WHAT TO PRODUCE — Starting at the line below with "Give the box" and stopping at the line with "According to (7, 60, 47, 69)", please print each line exactly, those two included, and skip every picture.

SUPPLIED MATERIAL —

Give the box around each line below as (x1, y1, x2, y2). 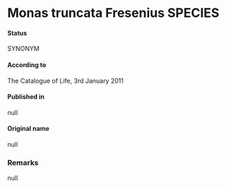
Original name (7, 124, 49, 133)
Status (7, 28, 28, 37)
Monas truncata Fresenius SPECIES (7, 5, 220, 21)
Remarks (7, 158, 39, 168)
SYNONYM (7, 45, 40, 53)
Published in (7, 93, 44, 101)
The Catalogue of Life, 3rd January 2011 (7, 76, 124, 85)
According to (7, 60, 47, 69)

* * *

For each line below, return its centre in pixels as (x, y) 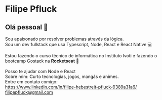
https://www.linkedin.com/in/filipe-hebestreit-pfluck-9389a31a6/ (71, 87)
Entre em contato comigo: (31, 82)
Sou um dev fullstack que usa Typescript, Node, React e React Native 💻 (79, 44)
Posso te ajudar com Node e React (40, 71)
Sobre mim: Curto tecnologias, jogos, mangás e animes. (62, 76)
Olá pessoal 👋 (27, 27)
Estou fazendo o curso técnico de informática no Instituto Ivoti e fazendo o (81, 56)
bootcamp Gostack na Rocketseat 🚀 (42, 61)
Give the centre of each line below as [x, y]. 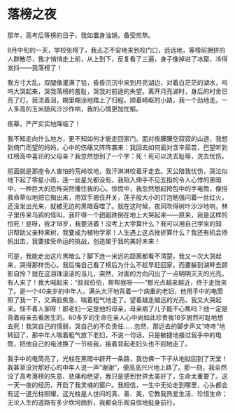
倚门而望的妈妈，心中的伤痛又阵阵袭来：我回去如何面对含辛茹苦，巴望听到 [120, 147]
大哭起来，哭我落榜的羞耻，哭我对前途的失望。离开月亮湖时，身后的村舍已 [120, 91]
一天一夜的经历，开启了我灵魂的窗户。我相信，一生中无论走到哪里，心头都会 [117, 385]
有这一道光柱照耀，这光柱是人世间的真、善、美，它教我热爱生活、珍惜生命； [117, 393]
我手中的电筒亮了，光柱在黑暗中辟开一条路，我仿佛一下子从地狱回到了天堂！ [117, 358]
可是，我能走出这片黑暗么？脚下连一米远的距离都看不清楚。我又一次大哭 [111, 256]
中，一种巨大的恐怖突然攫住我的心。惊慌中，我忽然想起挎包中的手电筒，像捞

ANSWER BELOW —
Give the box around each line below as (x1, y1, x2, y2). 
Original name (7, 124, 49, 133)
Status (7, 28, 28, 37)
Monas truncata Fresenius SPECIES (7, 5, 220, 21)
Remarks (7, 158, 39, 168)
SYNONYM (7, 45, 40, 53)
Published in (7, 93, 44, 101)
The Catalogue of Life, 3rd January 2011 (7, 76, 124, 85)
According to (7, 60, 47, 69)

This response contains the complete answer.